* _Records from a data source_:
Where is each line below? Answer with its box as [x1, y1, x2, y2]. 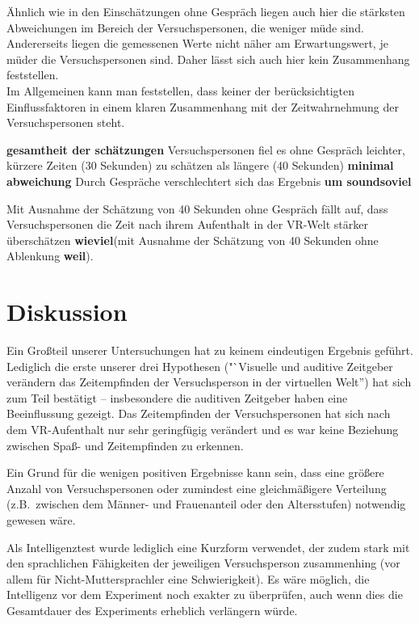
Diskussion [6, 295, 128, 328]
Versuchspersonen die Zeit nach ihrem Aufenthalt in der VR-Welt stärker [6, 216, 368, 233]
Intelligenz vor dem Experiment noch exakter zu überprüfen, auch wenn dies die [6, 586, 403, 603]
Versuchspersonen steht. [6, 114, 125, 131]
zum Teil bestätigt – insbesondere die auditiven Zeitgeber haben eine [6, 389, 348, 406]
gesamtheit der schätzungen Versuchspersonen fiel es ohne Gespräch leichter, [6, 141, 405, 158]
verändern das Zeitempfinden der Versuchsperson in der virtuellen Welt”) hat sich [6, 373, 412, 390]
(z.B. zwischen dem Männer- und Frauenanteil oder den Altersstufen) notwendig [6, 495, 406, 512]
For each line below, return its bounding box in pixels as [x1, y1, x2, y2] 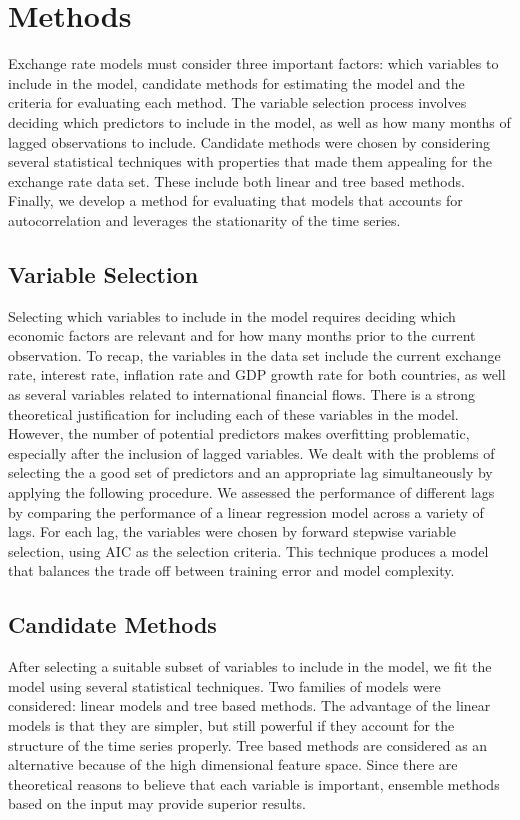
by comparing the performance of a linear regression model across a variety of [8, 501, 484, 522]
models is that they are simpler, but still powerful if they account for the [8, 714, 455, 735]
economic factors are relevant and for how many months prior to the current [8, 325, 476, 346]
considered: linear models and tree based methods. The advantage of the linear [8, 695, 491, 716]
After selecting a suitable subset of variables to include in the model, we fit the [8, 656, 492, 677]
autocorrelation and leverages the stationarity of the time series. [8, 209, 401, 230]
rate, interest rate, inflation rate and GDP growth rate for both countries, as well [8, 364, 506, 385]
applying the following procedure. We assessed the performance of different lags [8, 482, 495, 503]
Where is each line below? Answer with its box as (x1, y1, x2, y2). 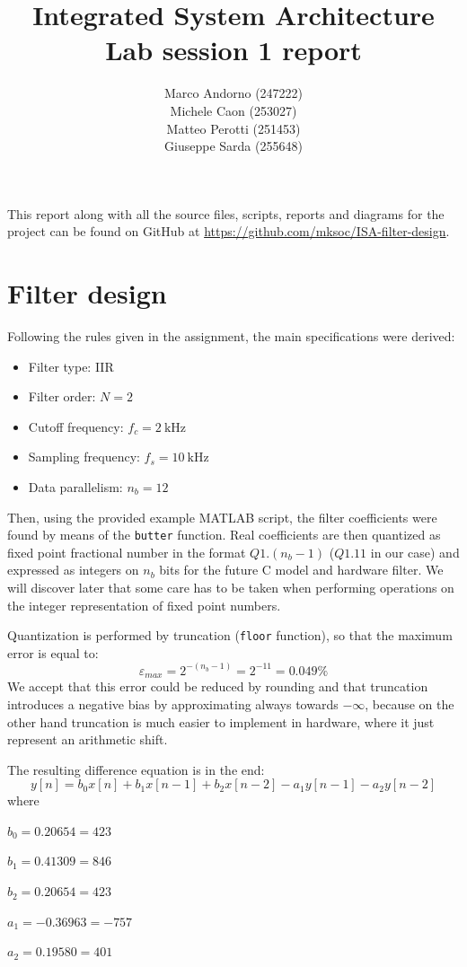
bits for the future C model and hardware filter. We (159, 560, 444, 579)
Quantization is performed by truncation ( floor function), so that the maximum (7, 626, 453, 645)
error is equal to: (7, 643, 99, 662)
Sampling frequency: (28, 447, 140, 466)
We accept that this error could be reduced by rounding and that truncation (7, 677, 428, 696)
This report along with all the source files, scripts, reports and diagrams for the (7, 204, 445, 223)
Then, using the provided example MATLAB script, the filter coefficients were (7, 507, 437, 526)
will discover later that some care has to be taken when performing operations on (7, 578, 454, 596)

* _TASK TO CARRY OUT_: Treat the line with "Versuchspersonen steht. [6, 114, 125, 131]" as the start and the line with "Sampling frequency: (28, 447, 140, 466)" as the end, and return exactly that span of the data above, both ends included, without pictures.

* _PROBLEM SOLUTION_:
Versuchspersonen steht. [6, 114, 125, 131]
zum Teil bestätigt – insbesondere die auditiven Zeitgeber haben eine [6, 389, 348, 406]
gesamtheit der schätzungen Versuchspersonen fiel es ohne Gespräch leichter, [6, 141, 405, 158]
verändern das Zeitempfinden der Versuchsperson in der virtuellen Welt”) hat sich [6, 373, 412, 390]
(z.B. zwischen dem Männer- und Frauenanteil oder den Altersstufen) notwendig [6, 495, 406, 512]
For each line below, return its bounding box in pixels as [x1, y1, x2, y2] 
by comparing the performance of a linear regression model across a variety of [8, 501, 484, 522]
models is that they are simpler, but still powerful if they account for the [8, 714, 455, 735]
economic factors are relevant and for how many months prior to the current [8, 325, 476, 346]
considered: linear models and tree based methods. The advantage of the linear [8, 695, 491, 716]
After selecting a suitable subset of variables to include in the model, we fit the [8, 656, 492, 677]
autocorrelation and leverages the stationarity of the time series. [8, 209, 401, 230]
rate, interest rate, inflation rate and GDP growth rate for both countries, as well [8, 364, 506, 385]
applying the following procedure. We assessed the performance of different lags [8, 482, 495, 503]
Where is each line below? Answer with its box as (x1, y1, x2, y2). 
bits for the future C model and hardware filter. We (159, 560, 444, 579)
Quantization is performed by truncation ( floor function), so that the maximum (7, 626, 453, 645)
error is equal to: (7, 643, 99, 662)
Sampling frequency: (28, 447, 140, 466)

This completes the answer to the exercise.